::: Records to process
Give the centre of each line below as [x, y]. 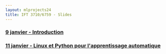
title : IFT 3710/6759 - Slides [39, 15]
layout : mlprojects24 [28, 10]
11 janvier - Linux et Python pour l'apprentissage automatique [83, 46]
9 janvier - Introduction [34, 32]
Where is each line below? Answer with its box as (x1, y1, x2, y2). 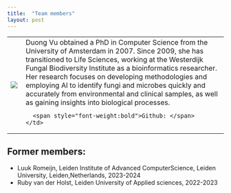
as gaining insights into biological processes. (25, 98, 170, 107)
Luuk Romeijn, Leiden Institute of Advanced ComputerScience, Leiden (16, 164, 217, 172)
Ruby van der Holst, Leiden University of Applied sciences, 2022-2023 (16, 179, 218, 187)
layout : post (7, 16, 45, 23)
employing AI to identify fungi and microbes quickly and (25, 80, 206, 90)
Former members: (7, 146, 86, 157)
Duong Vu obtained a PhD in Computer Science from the (25, 37, 208, 47)
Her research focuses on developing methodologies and (25, 71, 208, 81)
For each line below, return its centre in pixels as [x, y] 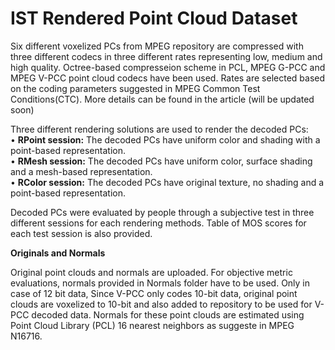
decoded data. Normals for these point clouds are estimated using [168, 314]
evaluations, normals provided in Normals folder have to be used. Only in [160, 283]
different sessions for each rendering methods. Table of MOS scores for [158, 223]
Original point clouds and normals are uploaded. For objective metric [151, 272]
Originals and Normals [58, 253]
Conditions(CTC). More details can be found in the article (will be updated [162, 99]
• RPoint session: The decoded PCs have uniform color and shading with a [165, 139]
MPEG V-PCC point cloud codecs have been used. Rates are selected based [168, 78]
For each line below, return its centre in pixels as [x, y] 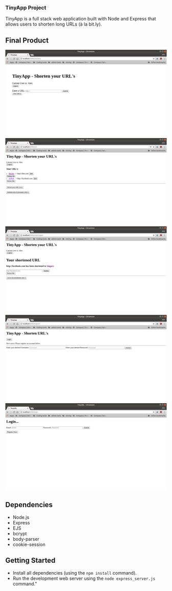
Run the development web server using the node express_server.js [84, 578]
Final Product [27, 40]
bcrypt [20, 533]
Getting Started [30, 561]
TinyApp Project [26, 8]
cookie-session [29, 544]
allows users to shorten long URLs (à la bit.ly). [54, 24]
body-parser [26, 539]
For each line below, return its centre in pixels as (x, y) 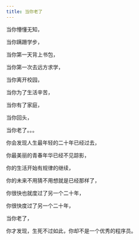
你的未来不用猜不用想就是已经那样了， (53, 180)
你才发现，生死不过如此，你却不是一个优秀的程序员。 (71, 231)
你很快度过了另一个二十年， (40, 206)
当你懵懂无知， (24, 29)
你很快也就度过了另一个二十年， (45, 193)
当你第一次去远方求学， (35, 67)
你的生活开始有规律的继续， (40, 168)
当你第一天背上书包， (32, 55)
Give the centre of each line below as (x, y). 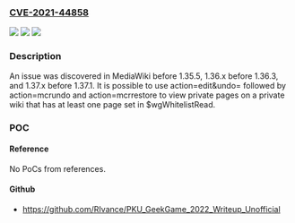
::::::
The lines to write out run from the one containing "你很快度过了另一个二十年， (40, 206)" through the final line of the material above, both included; write them out exactly, with no pictures.

Task response:
你很快度过了另一个二十年， (40, 206)
当你懵懂无知， (24, 29)
你很快也就度过了另一个二十年， (45, 193)
当你第一次去远方求学， (35, 67)
你的生活开始有规律的继续， (40, 168)
当你第一天背上书包， (32, 55)
Give the centre of each line below as (x, y). 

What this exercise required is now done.